You are not my lawyer, I am not your client, blah blah blah.
This situation happened in Illinois. a 60-year-old man with mild mental retardation was living in his own apartment. He was in a small town where he didn’t have access to any social services (Visiting Nurse’s Association, a 3rd-party representative payee to manage his Social Security Benefits, etc.). He was not keeping his apartment clean; he ate mostly Snickers and Hardee’s Biscuits & Gravy, and he wasn’t paying his rent. An old friend of his (deceased) mother decided that she didn’t like the way the man was living his life, and convinced a judge in the small town to have him declared incompetent and have herself named guardian. Then she had him sent to live in a privately-run 96-bed ICFDD (Intermediate Care Facility for the Developmentally Disabled). He lived there for two years. Every day during those two years, he would tell whoever was in earshot that he didn’t want to live there. However, his pleas fell on deaf ears. His guardian insisted that he belonged in an institution, and the management of the ICFDD wouldn’t advocate for his discharge back into the community.
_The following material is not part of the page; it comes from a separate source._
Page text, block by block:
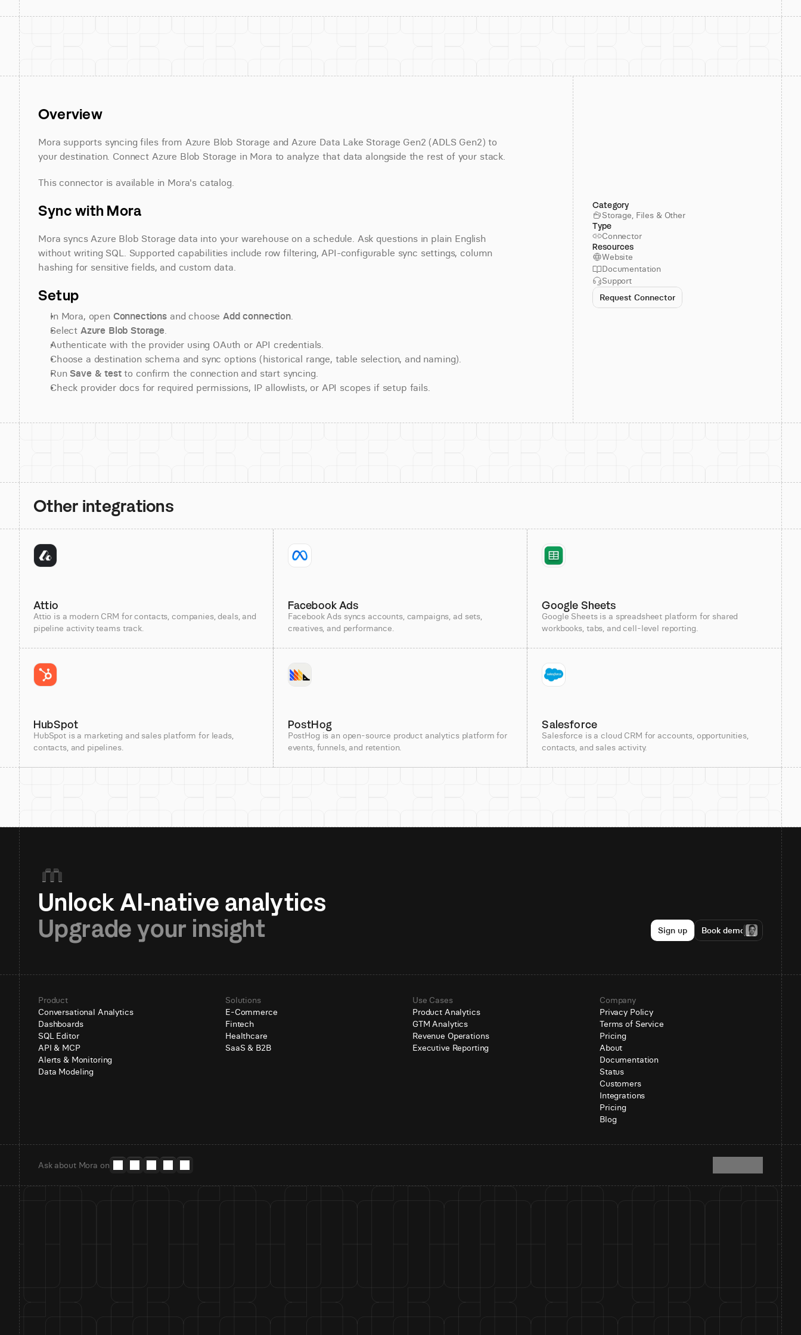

This man’s two-year stay in this ICFDD has been pure hell for him. He did not belong there (a man who had lived on his own for decades was living in a group home with people whose IQ’s were so low that mostly all they did was sit around and drool). He wanted out, and called his guardian daily and begged her to help him get back into an apartment (until she got sick of it and hung up on hime). And he frequently begged the manager of the ICFDD to help him leave, and he would simply respond by telling the man that he couldn’t live on his own and belonged in an institution.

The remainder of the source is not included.